ざっくり要約!
- 土地の売却時にはさまざまな税金控除特例が使えるが、それぞれ使える条件が異なる
- 各種特例には、併用できないものもある
土地を売却に際して利益(譲渡所得)がでた場合は、その所得に対し、所得税や住民税が課せられます。この税率は最大39.63%と非常に高いため、購入時の価格や売却金額、所有期間次第で納税額は高額にもなり得ます。

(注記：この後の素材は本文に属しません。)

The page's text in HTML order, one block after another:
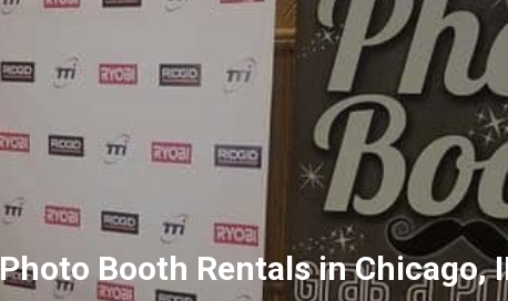
Photo Booth Rentals in Chicago,
You are here:
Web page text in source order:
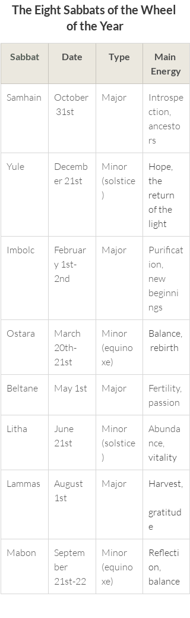
The Eight Sabbats of the Wheel
of the Year
Sabbat Date Type
Main
Energy
Samhain
October
31st
Major
Introspe
ction,
ancesto
rs
Yule
Decemb
er 21st
Minor
(solstice
)
Hope,
the
return
of the
light
Imbolc
Februar
y 1st-
2nd
Major
Purificat
ion,
new
beginni
ngs
Ostara
March
20th-
21st
Minor
(equino
xe)
Balance,
rebirth
Beltane May 1st Major
Fertility,
passion
Litha
June
21st
Minor
(solstice
)
Abunda
nce,
vitality
Lammas
August
1st
Major Harvest,
gratitud
e
Mabon
Septem
ber
21st-22
Minor
(equino
xe)
Reflecti
on,
balance
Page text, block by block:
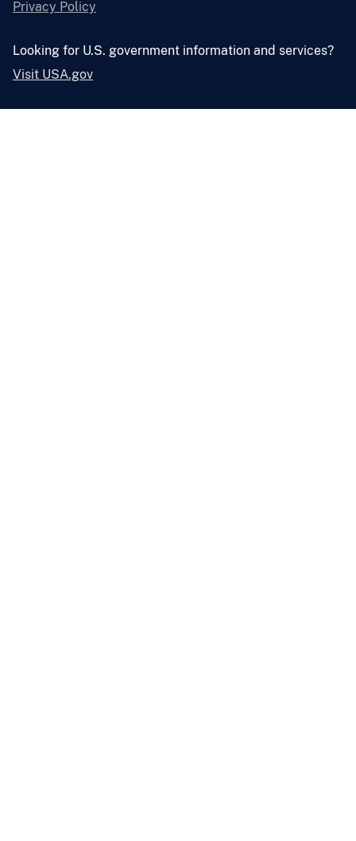
Privacy Policy
Looking for U.S. government information and services?
Visit USA.gov
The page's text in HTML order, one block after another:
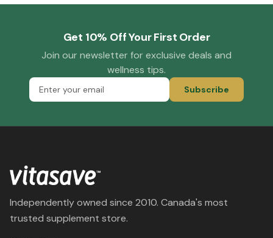
Get 10% Off Your First Order
Join our newsletter for exclusive deals and
wellness tips.
Subscribe
Independently owned since 2010. Canada's most
trusted supplement store.
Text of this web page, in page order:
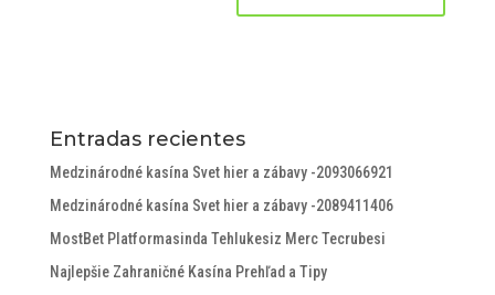
Entradas recientes
Medzinárodné kasína Svet hier a zábavy -2093066921
Medzinárodné kasína Svet hier a zábavy -2089411406
MostBet Platformasinda Tehlukesiz Merc Tecrubesi
Najlepšie Zahraničné Kasína Prehľad a Tipy
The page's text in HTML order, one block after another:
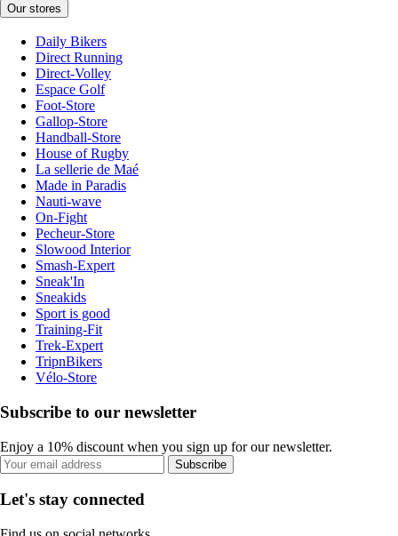
Our stores
Daily Bikers
Direct Running
Direct-Volley
Espace Golf
Foot-Store
Gallop-Store
Handball-Store
House of Rugby
La sellerie de Maé
Made in Paradis
Nauti-wave
On-Fight
Pecheur-Store
Slowood Interior
Smash-Expert
Sneak'In
Sneakids
Sport is good
Training-Fit
Trek-Expert
TripnBikers
Vélo-Store
Subscribe to our newsletter
Enjoy a 10% discount when you sign up for our newsletter.
Subscribe
Let's stay connected
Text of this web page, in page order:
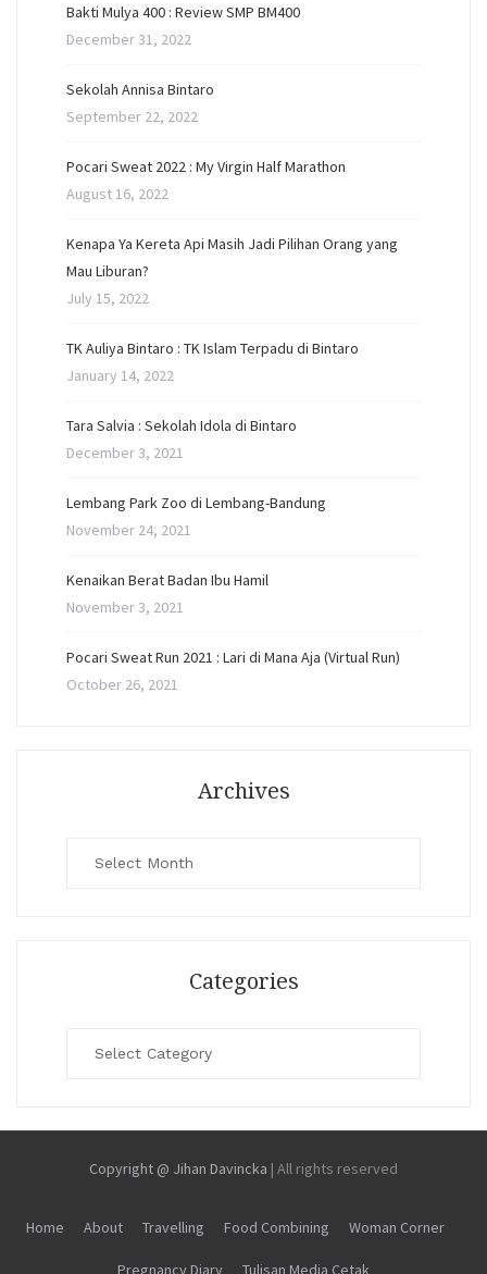
Bakti Mulya 400 : Review SMP BM400
December 31, 2022
Sekolah Annisa Bintaro
September 22, 2022
Pocari Sweat 2022 : My Virgin Half Marathon
August 16, 2022
Kenapa Ya Kereta Api Masih Jadi Pilihan Orang yang
Mau Liburan?
July 15, 2022
TK Auliya Bintaro : TK Islam Terpadu di Bintaro
January 14, 2022
Tara Salvia : Sekolah Idola di Bintaro
December 3, 2021
Lembang Park Zoo di Lembang-Bandung
November 24, 2021
Kenaikan Berat Badan Ibu Hamil
November 3, 2021
Pocari Sweat Run 2021 : Lari di Mana Aja (Virtual Run)
October 26, 2021
Archives
Categories
Copyright @ Jihan Davincka | All rights reserved
Home About Travelling Food Combining Woman Corner
Pregnancy Diary Tulisan Media Cetak
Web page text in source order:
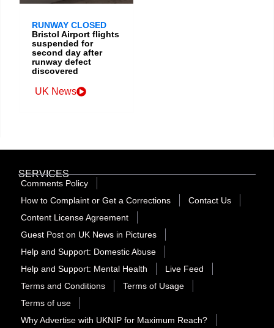
RUNWAY CLOSED
Bristol Airport flights
suspended for
second day after
runway defect
discovered
UK News
SERVICES
Comments Policy
How to Complaint or Get a Corrections
Contact Us
Content License Agreement
Guest Post on UK News in Pictures
Help and Support: Domestic Abuse
Help and Support: Mental Health
Live Feed
Terms and Conditions
Terms of Usage
Terms of use
Why Advertise with UKNIP for Maximum Reach?
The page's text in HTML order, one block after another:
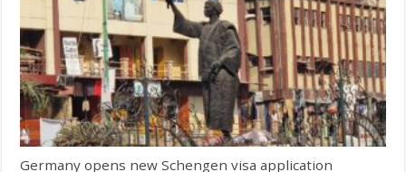
Germany opens new Schengen visa application
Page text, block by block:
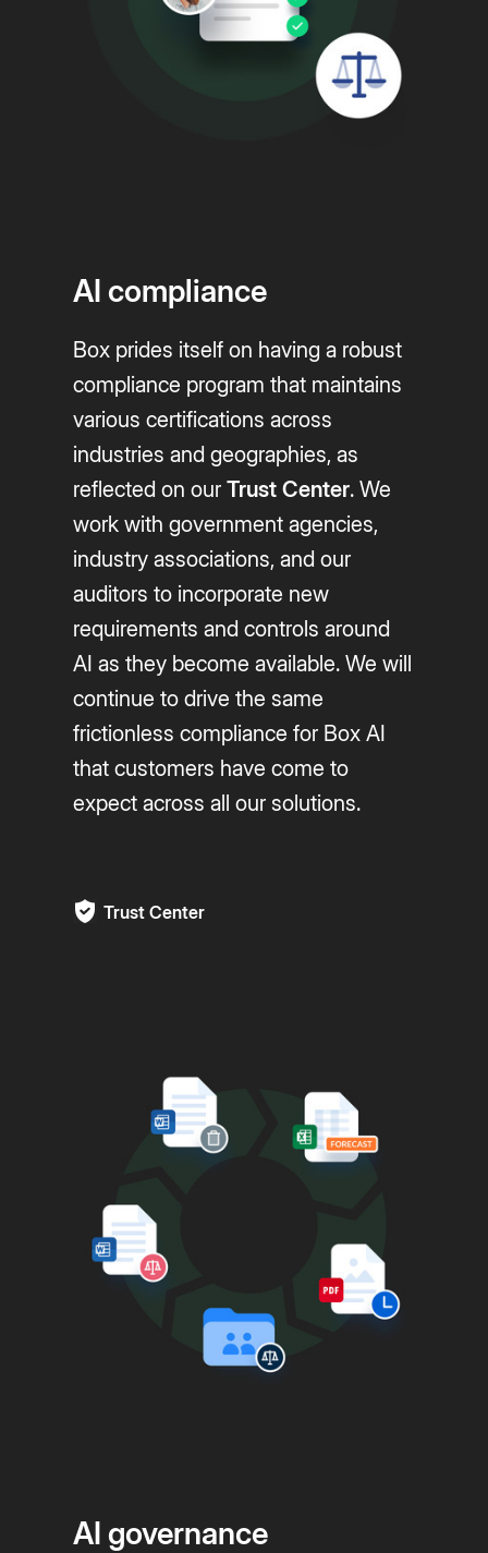
AI compliance
Box prides itself on having a robust
compliance program that maintains
various certifications across
industries and geographies, as
reflected on ourTrust Center. We
work with government agencies,
industry associations, and our
auditors to incorporate new
requirements and controls around
AI as they become available. We will
continue to drive the same
frictionless compliance for Box AI
that customers have come to
expect across all our solutions.
Trust Center
AI governance
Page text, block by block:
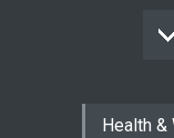
Health
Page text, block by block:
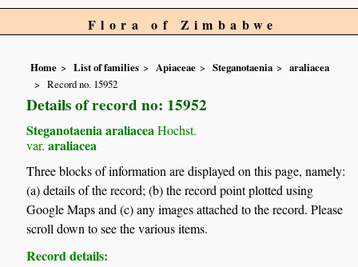
Flora of Zimbabwe
Home List of families Apiaceae Steganotaenia
araliacea
Record no. 15952
Details of record no: 15952
Steganotaenia araliacea Hochst.
var.araliacea
Three blocks of information are displayed on this page, namely:
(a) details of the record; (b) the record point plotted using
Google Maps and (c) any images attached to the record. Please
scroll down to see the various items.
Record details:
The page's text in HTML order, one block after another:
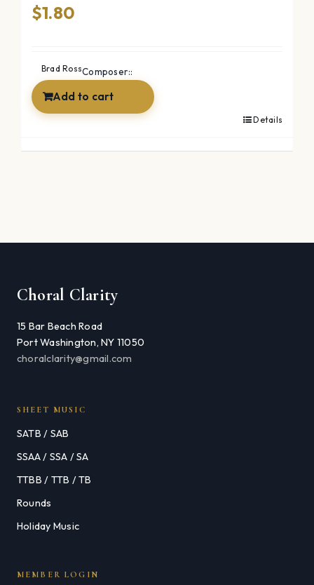
$1.80
Composer::
Brad Ross
Add to cart
Details
Choral Clarity
15 Bar Beach Road
Port Washington, NY 11050
choralclarity@gmail.com
SHEET MUSIC
SATB / SAB
SSAA / SSA / SA
TTBB / TTB / TB
Rounds
Holiday Music
MEMBER LOGIN
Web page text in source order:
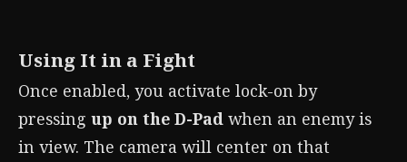
Using It in a Fight
Once enabled, you activate lock-on by
pressing up on the D-Pad when an enemy is
in view. The camera will center on that
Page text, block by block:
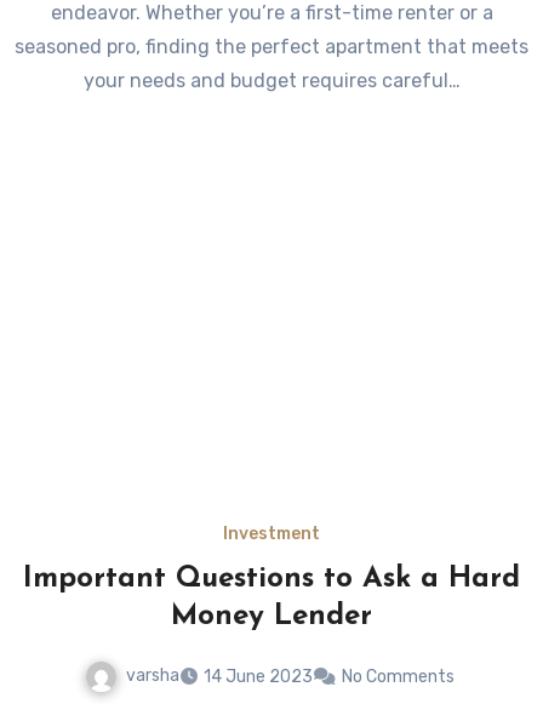
endeavor. Whether you’re a first-time renter or a
seasoned pro, finding the perfect apartment that meets
your needs and budget requires careful…
Investment
Important Questions to Ask a Hard
Money Lender
varsha 14 June 2023 No Comments
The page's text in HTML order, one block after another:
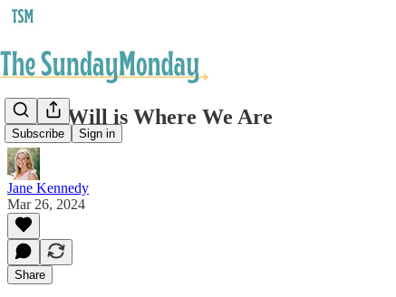
Subscribe Sign in
God's Will is Where We Are
Jane Kennedy
Mar 26, 2024
Share

しかし、土地の売却時に適用できる特例には、さまざまな種類があります。ただし、使用できるシチュエーションに違いがあり、また併用できる制度も異なるため、それぞれの適用要件や節税効果を事前に把握しておくことが大切です。
記事サマリー
土地売却時の税金控除特例一覧
取引価格が高額になる土地の売却には、税金を控除するための特例が複数設けられています。中には、取得費用や売却金額によっては税金をゼロにできる特例も。しかし、税金控除特例は、適用要件を満たせば自動的に適用となるわけではありません。土地が高額で売れそうな場合はとくに、事前によく確認しておくことが望まれます。
土地売却に適用できる特例は、以下の6つです。
状況 | 特例 |
---|---|
住んでいた土地を売却するときに利用できる税金控除特例 | 居住用財産の3000万円特別控除 |
長期所有における軽減税率の特例 | |
土地売却で譲渡損失が出たときに利用できる税金控除特例 | 特定のマイホームの譲渡損失の損益通算および繰越控除の特例 |
マイホームを買い換えた場合の譲渡損失の損益通算および繰越控除の特例 | |
相続した実家を売却するときに利用できる税金控除特例 | 相続空き家の3000万円特別控除 |
取得費加算の特例 | |
平成21年・平成22年に取得した土地を売却したときに利用できる税金控除特例 | 1000万円の特別控除 |
収容などにより土地を売却したときに利用できる税金控除特例 | 収用等に伴い代替資産を取得した場合の課税の特例 |
収容等の場合の5000万円特別控除 |
次項より、それぞれの控除特例を詳しく解説します。
住んでいた土地を売却するときに利用できる税金控除特例
マイホームが建っていた土地を売却する際に適用できる特例には「居住用財産の3000万円特別控除」と「長期所有における軽減税率の特例」があります。
居住用財産の3000万円特別控除(マイホーム特例)
個人が居住している建物またはその建物を解体した土地等を売却した場合、譲渡所得から最大3,000万円を控除できる「居住用財産の3000万円特別控除(マイホーム特例)」が適用できます。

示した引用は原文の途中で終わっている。